People in software development are familiar with the phrase “-ilities”. It is actually not a word, but you can google it:
Informally these are sometimes called the “ilities”, from attributes like stability and portability. Qualities — that is non-functional requirements — can be divided into two main categories: Execution qualities, such as security and usability, which are observable at run time.
You may think because it is not a real world, that it is some informal convention, some kind of loose jargon. This is actually not the case, software quality attributes have in fact been formalized in ISO 9126:
Quality attributes are realized non-functional requirements used to evaluate the performance of a system. These are informally called “ilities” after the suffix that of many of the words share. In software architecture, there is a notion of “ilities” that are qualities that are important in evaluating our solutions. Lacking in DL literature is enough of an understanding of how to evaluate quality of a Deep Learning architecture. What then are the “ilities” that are specific to evaluating Deep Learning systems?
Despite the newness of the field, there are 3 main “ilities” that a practitioner should know of:
Expressibility — This quality describes how well a machine can approximate functions. One of first questions that many research papers have tried to answer is “Why does a Deep Learning system need to be Deep?” Another way of saying this is, what is the importance of having multiple layers or a hierarchy of layers. There is some consensus in the literature that deeper networks require less parameters than shallow, wider networks to express the same function. You can find more detail of the various explanations here: http://www.deeplearningpatterns.com/doku.php/hierarchical_abstraction. The measure here appears to be, how few parameters (i.e. weights) do we need to effectively create a function approximator. A related research are here is weight quantization, how few bits does one need and not lose precision.
Trainability — The other kind of research that gets published is on how well can a machine learn. You will find hundreds of papers that all try to out do each other by showing how trainable their system is as compared to the ‘state-of-the-art’. The open theoretical question here is why do these systems even learn at all? The reason this is not obvious is because the work horse of Deep Learning, the stochastic gradient descent (SGD) algorithm, appears absurdly too simplistic to even possibly work! There is a conceptual missing link here that researchers have yet to identify.
Generalizability — This is a quality that describes how well a trained machine can perform predictions on data that it has not seen before. I’ve written about this in more detail in “Rethinking Generalization” where I do describe 5 ways to measure generalization. I think that everyone seems talks about generalization, unfortunately few have a good handle on how to measure it.
In computer science, we do understand expressibility. This is its most general from is the notion of “Turing Completeness” or “Universal Computation” (see: “Simplicity of Universal Machines”. Feed-forward networks and Convolution Networks are for example not turing complete simply because the don’t have memory. What Deep Learning brings to the table that is wildly radical from conventional computer science is the latter two capabilities.
Trainability, the ability to train a computer, rather than program a computer is a major capability. This is “automating automation”. In other words, you don’t need to provide specific detailed instructions, but rather you just need to provide the machine examples of what it needs to do. We’ve actually seen this before in the difference between imperative versus declarative programming. The difference however in Deep Learning (or Machine Learning), we don’t need to define the rules. The machine is able to discover the rules for itself.
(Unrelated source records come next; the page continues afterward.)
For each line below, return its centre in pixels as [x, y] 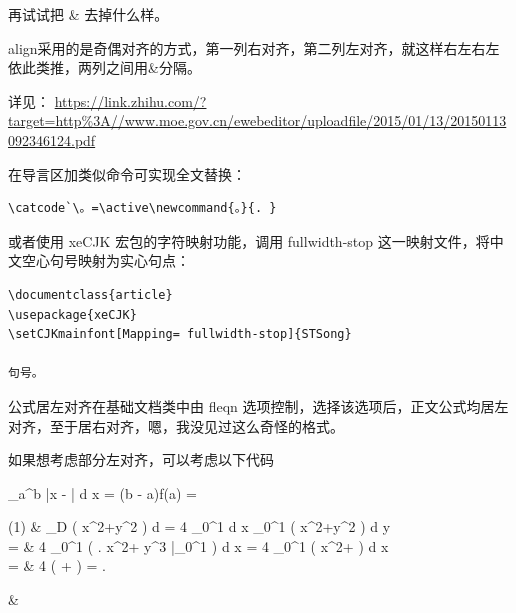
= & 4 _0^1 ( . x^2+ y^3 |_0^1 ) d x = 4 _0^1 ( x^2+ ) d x [198, 545]
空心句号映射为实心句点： [105, 260]
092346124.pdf [52, 139]
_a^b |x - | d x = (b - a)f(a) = [103, 492]
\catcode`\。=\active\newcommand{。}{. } [142, 208]
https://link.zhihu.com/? [130, 100]
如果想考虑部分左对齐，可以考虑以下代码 [141, 459]
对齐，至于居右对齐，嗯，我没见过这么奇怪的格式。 [176, 425]
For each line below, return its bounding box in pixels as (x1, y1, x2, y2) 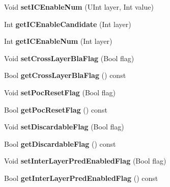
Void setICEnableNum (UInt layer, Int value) (4, 2, 154, 12)
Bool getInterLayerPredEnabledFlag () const (4, 172, 158, 183)
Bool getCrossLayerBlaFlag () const (4, 70, 126, 81)
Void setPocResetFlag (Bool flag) (4, 87, 116, 97)
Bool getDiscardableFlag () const (4, 138, 116, 149)
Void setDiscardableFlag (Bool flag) (4, 121, 124, 132)
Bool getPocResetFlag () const (4, 104, 107, 115)
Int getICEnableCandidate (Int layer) (4, 18, 131, 29)
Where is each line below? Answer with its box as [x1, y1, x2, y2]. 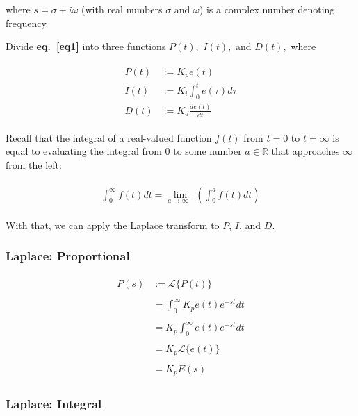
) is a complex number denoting [199, 2, 335, 16]
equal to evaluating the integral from [6, 144, 162, 158]
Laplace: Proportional [6, 247, 130, 265]
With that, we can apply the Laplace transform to [6, 217, 220, 232]
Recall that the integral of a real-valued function [6, 130, 212, 144]
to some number [173, 144, 242, 158]
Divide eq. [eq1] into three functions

Even better, Generalization implies that if the machine, once trained, encounters situations where it has not been shown an example before, is able to figure out how to make the correct prediction. Generalization implies that even after discovering the rules after training, it is now able to create new rules on its own for unexpected situations. The machine has become more adaptable.
These ilities tie in with the “5 Capability Level of Deep Learning”. At each level we can explore the nature of expressibility, trainability and generalizability we require to achieve that level. So as an example, we can look at machines with the Classification with Memory. What does the additional memory component add to expressibility, trainability and generalizability. In the case for expressibility, we can see that memory permits a machine to perform translation instead of just classification. In terms of trainability, we had to come with additional mechanism to learn how to update memory. Finally, for generalizability we need to use other kind of benchmarks (i.e. BLEU, bAbl) to perform evaluations on this kind of system. At every capability level, we need to re-explore how we achieve each of these 3 ilities.
Ideally we would like to see a framework where one understands how to compose various building blocks driven by an understanding as to how each block contributes to trainability, expressivity or generalization. Deep Learning is still very young in that we have few tools to evaluate the effectiveness of our solutions. Additionally, other ilities such as interpretability, transferability, latency, adversarial stability and security are worth exploring.